Недоумевая, почему он еще жив, и не понимая, что задумал медиум, Серб кое-как поднялся на ноги, и на подгибающихся коленях зашагал к двери. Путь до нее казался ему бесконечным, как дорога на эшафот, но все же недостаточно долгим, чтобы он мог успеть проститься с жизнью.
Внутри Вуянович с содроганием увидел своих работников, что были усажены в неподвижных позах у небольшого столика. Среди них был и заведующий точки, что заманил его в эту западню, и его помощники, и все остальные, включая простых мастеров. Следов повреждений или ранений ни на ком из них не было видно, но Петру стало очевидно, что они тоже мертвы. И убиты, скорее всего, тем же необъяснимым способом, что и Аббас, который на свое горе согласился побыть сегодня за водителя.
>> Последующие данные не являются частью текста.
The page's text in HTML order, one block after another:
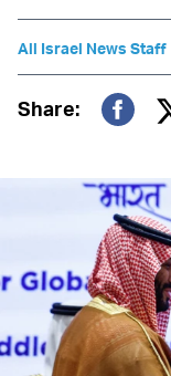
All Israel News Staff
Share:
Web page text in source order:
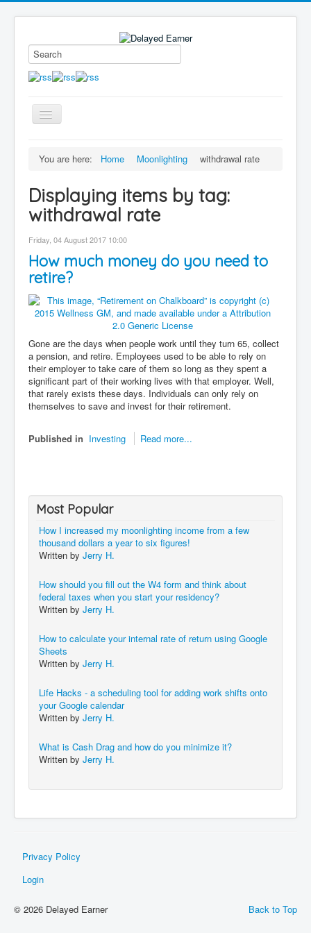
Toggle
About me
Contact
Disclaimer
You are here: Home Moonlighting withdrawal rate
Displaying items by tag:
withdrawal rate
Friday, 04 August 2017 10:00
How much money do you need to
retire?
Gone are the days when people work until they turn 65, collect
a pension, and retire. Employees used to be able to rely on
their employer to take care of them so long as they spent a
significant part of their working lives with that employer. Well,
that rarely exists these days. Individuals can only rely on
themselves to save and invest for their retirement.
Published in Investing Read more...
Most Popular
How I increased my moonlighting income from a few
thousand dollars a year to six figures!
Written by Jerry H.
How should you fill out the W4 form and think about
federal taxes when you start your residency?
Written by Jerry H.
How to calculate your internal rate of return using Google
Sheets
Written by Jerry H.
Life Hacks - a scheduling tool for adding work shifts onto
your Google calendar
Written by Jerry H.
What is Cash Drag and how do you minimize it?
Written by Jerry H.
Privacy Policy
Login
Back to Top
© 2026 Delayed Earner

Но как?! Как это возможно? Он что их, взглядом жизни лишает? Ведь так не бывает! Это все откуда-то родом из сказок, но никак не из реальной жизни!
— Присаживайся, — прервал размышления Петра какой-то наигранно дружелюбный голос Секирина, — можешь выбрать себе любое место.
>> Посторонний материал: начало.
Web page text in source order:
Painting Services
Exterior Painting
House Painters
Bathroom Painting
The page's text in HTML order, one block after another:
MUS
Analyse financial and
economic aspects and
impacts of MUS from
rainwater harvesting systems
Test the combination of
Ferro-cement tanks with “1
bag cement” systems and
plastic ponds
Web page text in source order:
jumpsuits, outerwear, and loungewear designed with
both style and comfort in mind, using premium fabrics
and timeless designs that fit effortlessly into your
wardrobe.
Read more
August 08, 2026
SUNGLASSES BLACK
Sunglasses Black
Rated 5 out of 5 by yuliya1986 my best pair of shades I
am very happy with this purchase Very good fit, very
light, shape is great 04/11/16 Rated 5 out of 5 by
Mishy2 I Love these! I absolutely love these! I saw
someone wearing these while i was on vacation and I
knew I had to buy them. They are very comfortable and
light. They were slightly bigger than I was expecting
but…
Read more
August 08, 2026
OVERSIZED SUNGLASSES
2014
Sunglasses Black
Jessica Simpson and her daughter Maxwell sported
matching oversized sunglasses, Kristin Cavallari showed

Четко осознавая, что сейчас он умрет, Серб, тем не менее, не смог противиться, и послушно упал на ближайшую табуретку, опасаясь, что дальше его подгибающиеся ноги просто не смогут унести. Поднять взгляд на Секирина и замерших позади него безмолвных людей было неимоверно страшно, но Петр все же из последних сил заставил взглянуть себя в глаза своему убийце. Взглянул и тут же пожалел, что осмелился оторвать взор от пола. В этом жутком взгляде не было ни капли сострадания или жалости. Не было ничего, что хотя бы отдаленно могло напомнить что-то человеческое. Только мрак и неотвратимость смерти, словно ты заглянул в темноту собственной могилы. Это был просто ужас в своем первозданном виде, какой не в силах внушить ни один человек, каким бы грозным он не был. Но Секирин как-то мог…
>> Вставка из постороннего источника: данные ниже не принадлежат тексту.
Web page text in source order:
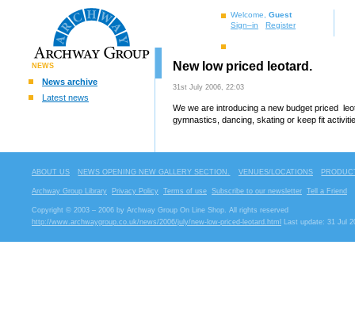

То что произошло дальше было просто каким-то настоящим сюрреализмом. Всего секунду назад не подававшие никаких признаков жизни подчиненные Вуяновича вдруг задергались, захрипели, и начали поднимать свои головы. От увиденной картины Сербу захотелось тонко завизжать, но он никак не мог заставить себя сделать вдох, потому что липкий страх сжал грудь своей безжалостной хваткой, выдавливая последние капли воздуха. Петр только лишь ошарашено глядел на то, как ожившие мертвецы рассаживаются за столом, берут в руки кружки, чашки, тарелки, занимают непринужденные позы и поворачиваются к нему, словно собираются послушать, что он им хочет сказать.